On Justice

Sauvik has a great article, on “social justice,” in Mint today-

Michael Jackson was a very wealthy man. And there are millions without shelter, education and nutrition. Is this unjust? To answer this question we must ask ourselves another: Did Michael Jackson acquire his wealth unjustly? Of course, not. Michael Jackson thrilled billions with Thriller. They flocked to the stores to buy the album. This is how and why he got rich. There was no injustice at all.

Let us be very clear in our thinking: Justice is an attribute of individual conduct. Further, the free marketplace has nothing to do with either justice or injustice. As long as the rules of just conduct are being followed, the resultant “distribution of wealth” in a free society can only be called “natural”. This distribution can neither be called “just” nor “unjust” because individual shares are neither intended nor foreseen. There is no one “distributing” anything. And chance plays a big role.

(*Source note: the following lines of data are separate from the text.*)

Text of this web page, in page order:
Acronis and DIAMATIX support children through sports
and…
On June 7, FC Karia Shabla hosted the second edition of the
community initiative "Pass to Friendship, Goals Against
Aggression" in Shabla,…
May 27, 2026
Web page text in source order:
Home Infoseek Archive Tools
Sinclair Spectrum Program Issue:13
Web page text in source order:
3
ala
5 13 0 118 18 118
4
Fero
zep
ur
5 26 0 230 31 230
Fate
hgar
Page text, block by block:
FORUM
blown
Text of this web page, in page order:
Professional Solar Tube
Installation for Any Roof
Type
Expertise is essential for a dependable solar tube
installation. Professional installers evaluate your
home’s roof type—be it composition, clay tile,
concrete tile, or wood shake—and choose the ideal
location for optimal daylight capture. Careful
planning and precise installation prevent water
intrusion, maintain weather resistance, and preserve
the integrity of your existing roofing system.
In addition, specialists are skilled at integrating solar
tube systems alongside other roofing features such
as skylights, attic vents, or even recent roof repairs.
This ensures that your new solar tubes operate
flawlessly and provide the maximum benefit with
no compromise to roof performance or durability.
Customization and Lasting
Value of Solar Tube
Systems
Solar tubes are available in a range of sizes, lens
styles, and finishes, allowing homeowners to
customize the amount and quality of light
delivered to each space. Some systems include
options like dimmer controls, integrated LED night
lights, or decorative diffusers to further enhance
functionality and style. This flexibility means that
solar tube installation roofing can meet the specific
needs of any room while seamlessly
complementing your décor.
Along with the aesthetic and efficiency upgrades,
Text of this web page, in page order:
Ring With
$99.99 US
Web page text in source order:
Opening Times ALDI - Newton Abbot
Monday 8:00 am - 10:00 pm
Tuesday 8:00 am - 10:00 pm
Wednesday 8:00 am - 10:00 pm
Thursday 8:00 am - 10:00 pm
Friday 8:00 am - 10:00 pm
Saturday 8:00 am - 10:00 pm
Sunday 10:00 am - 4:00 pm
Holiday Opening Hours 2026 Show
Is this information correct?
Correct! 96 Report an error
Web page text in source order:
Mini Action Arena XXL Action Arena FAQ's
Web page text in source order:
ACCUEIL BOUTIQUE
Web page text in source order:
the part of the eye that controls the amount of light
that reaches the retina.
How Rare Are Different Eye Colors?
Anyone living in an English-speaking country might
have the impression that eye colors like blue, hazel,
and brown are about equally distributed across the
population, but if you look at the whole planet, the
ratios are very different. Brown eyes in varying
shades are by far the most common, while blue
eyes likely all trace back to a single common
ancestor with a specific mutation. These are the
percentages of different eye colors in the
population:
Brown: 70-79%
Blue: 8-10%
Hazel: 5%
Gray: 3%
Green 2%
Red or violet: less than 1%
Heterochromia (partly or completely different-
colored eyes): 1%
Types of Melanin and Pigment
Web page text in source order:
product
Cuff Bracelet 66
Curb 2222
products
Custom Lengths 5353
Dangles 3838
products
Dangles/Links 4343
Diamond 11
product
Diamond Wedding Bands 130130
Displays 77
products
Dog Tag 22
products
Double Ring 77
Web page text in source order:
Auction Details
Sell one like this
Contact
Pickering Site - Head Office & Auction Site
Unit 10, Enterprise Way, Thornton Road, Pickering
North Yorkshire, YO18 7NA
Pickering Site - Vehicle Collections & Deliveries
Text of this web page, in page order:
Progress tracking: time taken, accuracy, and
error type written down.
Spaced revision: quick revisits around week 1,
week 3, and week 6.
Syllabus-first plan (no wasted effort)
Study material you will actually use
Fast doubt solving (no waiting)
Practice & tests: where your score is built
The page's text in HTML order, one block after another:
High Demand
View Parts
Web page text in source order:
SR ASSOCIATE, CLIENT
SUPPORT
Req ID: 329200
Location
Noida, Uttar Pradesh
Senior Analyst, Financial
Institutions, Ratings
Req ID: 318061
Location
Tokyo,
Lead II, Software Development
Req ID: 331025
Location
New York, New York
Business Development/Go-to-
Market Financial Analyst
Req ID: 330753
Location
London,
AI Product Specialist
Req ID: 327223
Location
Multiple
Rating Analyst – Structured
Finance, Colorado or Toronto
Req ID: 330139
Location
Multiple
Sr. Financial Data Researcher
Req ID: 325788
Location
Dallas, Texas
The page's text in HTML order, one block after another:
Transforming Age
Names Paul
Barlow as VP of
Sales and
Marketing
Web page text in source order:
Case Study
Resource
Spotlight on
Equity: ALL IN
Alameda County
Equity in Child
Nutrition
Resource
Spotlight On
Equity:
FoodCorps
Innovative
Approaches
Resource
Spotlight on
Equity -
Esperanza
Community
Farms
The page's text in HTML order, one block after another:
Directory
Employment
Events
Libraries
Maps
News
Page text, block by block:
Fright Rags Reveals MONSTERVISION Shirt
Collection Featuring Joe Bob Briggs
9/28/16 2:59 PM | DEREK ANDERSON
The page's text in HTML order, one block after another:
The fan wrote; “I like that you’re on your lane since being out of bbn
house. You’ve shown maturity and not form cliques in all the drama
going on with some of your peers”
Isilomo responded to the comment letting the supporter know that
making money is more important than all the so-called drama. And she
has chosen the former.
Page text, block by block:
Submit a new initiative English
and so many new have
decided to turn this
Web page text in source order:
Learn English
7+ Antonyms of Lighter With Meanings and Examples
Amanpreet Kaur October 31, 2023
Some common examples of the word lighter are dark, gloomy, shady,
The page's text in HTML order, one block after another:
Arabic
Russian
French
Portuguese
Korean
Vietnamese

A similar idea can be seen in this quotation at Cafe Hayek from a recent book-

Most wealth is created de novo in the process of applying ingenuity to comparatively worthless commodities, and the benefits flowing from consumers to providers in a free society bear no relation to any distributive or merit-based calculus. There can exist no principles of just conduct – which necessarily imply free choice – that would produce a pattern of wealth distribution which could also be called just. It is logically impossible to have a game in which both the actions of the players and the final score can be subject to rules of fairness. If it is unfair for one team to outscore another by more than a certain margin, the behavior of the players will have to be directed by the umpires. But if the players are to be free to act within rules of fair play, the outcome logically cannot be said to be unfair. Likewise, if citizens following all the rules of just conduct become wealthy, there is no basis on which to condemn the resulting distribution of wealth as “unjust.” If no one actually commits an injustice, then no moral principle can reconcile justice to individuals with social justice after the fact. Only in centrally directed social systems, such as the military, can social justice even make sense, as there are no rules of just conduct in settings where individuals are instructed what to do.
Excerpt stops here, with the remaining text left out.